HISTORY8 - The Big Island of Hawaii


Pat and I will be visiting the Big Island of Hawaii in April so as usual I wanted to learn a little about its history.




The island is often called the Island of Hawaii, the Big Island, or Hawaii Island to distinguish it from the state of Hawaii.  I will refer to it as the Big Island.

The Big Island is the largest island in the Hawaiian Islands, a group of eight major islands, several atolls (coral islands circling a lagoon), numerous smaller islets, and coral reefs in the North Pacific Ocean.  As the figure below shows, the Island chain extends 1,500 miles in a southeasterly direction from the Kure Atoll to the Big Island.  There are a grand total of 136 islands, seven inhabited.  The state of Hawaii includes the entire chain of islands with the sole exception of Midway Island, which is an unincorporated U.S. territory.

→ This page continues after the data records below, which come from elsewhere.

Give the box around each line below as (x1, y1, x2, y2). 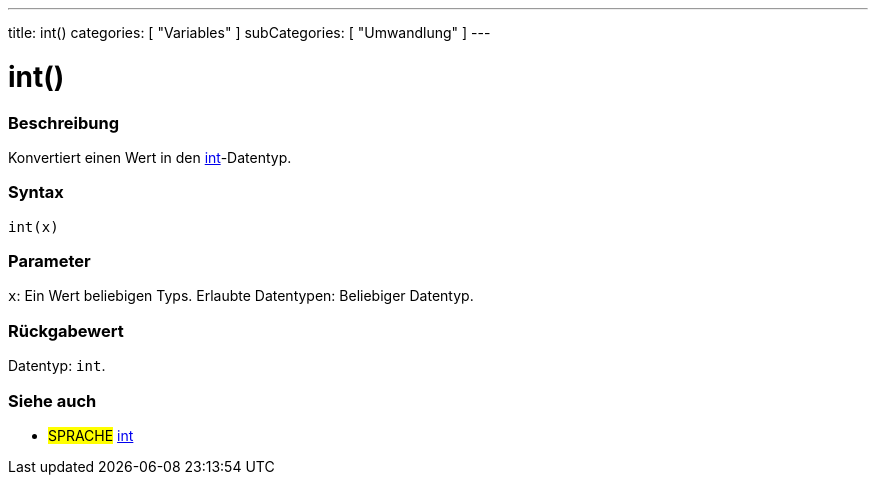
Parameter (8, 251, 91, 271)
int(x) (8, 218, 59, 235)
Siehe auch (8, 390, 97, 411)
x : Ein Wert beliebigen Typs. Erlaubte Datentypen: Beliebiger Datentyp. (8, 287, 474, 305)
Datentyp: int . (8, 357, 106, 375)
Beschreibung (8, 112, 120, 133)
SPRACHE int (48, 426, 134, 444)
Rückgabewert (8, 320, 124, 341)
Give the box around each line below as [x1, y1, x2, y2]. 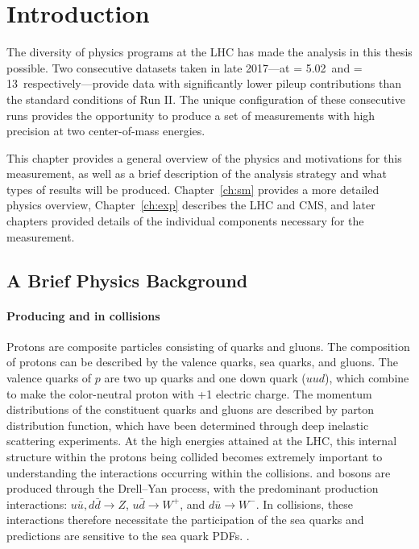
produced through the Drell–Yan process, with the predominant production [6, 480, 379, 497]
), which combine [325, 369, 409, 386]
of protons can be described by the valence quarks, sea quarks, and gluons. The [6, 353, 398, 370]
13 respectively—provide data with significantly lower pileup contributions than [6, 75, 402, 92]
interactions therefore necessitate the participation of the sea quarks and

The Big Island of Hawaii is located at the southeastern end of the 1,500-mile long chain of Hawaiian Islands.

Geology

The Hawaiian Islands are actually the exposed peaks of a submerged mountain range that began emerging from a hot spot in the seafloor due to tectonic plate movement about 70 million years ago. The undersea mountains grew from active volcanic action, some becoming visible above the level of the ocean.  The first of these islands have long since returned to their beginnings below the sea, due to constant erosion from ocean waves and driving rains, while new volcanic islands have replaced them. 

Because of the direction of the plate movement, the northwestern islands were formed first; succeeding islands formed in a southeasterly direction, with the Big Island being the last island to break the surface - thus the youngest of the Hawaiian Islands, rising to the surface about one million years ago.  A new volcanic mountain is growing 20 miles to the southeast of the Big Island, currently 3,200 feet below the ocean surface, and may emerge in a few tens of thousands of years.

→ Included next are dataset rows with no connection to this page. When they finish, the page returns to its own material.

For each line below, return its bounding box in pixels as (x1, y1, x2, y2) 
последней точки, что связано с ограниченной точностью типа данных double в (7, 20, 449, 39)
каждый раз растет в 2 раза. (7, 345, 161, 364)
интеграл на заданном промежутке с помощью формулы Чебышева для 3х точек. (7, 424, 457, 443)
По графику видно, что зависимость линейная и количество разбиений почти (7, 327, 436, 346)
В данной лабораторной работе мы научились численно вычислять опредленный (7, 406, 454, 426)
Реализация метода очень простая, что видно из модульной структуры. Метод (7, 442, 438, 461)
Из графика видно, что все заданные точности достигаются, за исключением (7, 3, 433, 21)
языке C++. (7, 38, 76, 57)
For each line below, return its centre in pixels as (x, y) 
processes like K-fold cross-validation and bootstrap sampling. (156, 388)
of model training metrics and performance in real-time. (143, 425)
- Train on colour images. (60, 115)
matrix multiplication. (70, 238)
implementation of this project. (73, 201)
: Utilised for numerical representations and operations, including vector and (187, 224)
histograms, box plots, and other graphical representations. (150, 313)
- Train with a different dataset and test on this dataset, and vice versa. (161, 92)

The Big Island was built from five different volcanoes, one currently extinct, one dormant, and three active. The Big Island is still growing from the volcanic activity of Hualalai (last erupted in 1700s), Mauna Loa (last erupted in 1984) and Kilauea which has been continuously erupting since 1983.

The Big Island is the largest of the Hawaiian Islands - about the size of the state of Connecticut, and could easily hold all of the other Hawaiian Islands combined.  The highest point on the Big Island is the dormant volcano Mauna Kea at 13,800 feet - also the tallest mountain on Earth (33,500 feet) when measured from the bottom of the sea floor, two-thirds of a mile taller than Mount Everest. 

Polynesian Arrival

The first humans to settle in the Hawaiian Islands were Polynesians migrating from the Marquesas Islands, about 2,300 miles to the south, who reached the Big Island sometime in 300-500 AD.  They travelled in a group of double-hulled canoes propelled with sails, guided by the stars, ocean currents, wind patterns, or perhaps migrating birds.  They brought with them food staples, including taro, breadfruit, bananas and coconut trees, and animals, including dogs, hogs, rats, and chickens.  At the time, the Big Island contained no edible plants, with no land mammals other than the Hawaiian bat.  The new Hawaiians subsisted on fish until their crops matured.  Little is known about this initial culture.

Archaeologists believe that in 900-1100 AD, a second wave of Polynesian colonists, probably from Tahiti, about 350 miles south of the Marquesas Islands, arrived at the Big Island.  The new colonists may have subdued the initial inhabitants; the second culture was far more aggressive and developed into a highly class-conscious society.  The culture was governed by chiefs who established a long list of taboos called kapu, designed to keep order.  These taboos included your shadow falling across the shadow of the chief, interrupting a chief, preparing men’s food in the same container used for women’s food, women eating bananas or pork, men and woman eating together, not observing holy days, and fishing in restricted waters.   The penalty for breaking a taboo was death by strangulation, club, or fire.  Human sacrifices were common and war among rival chiefs the norm.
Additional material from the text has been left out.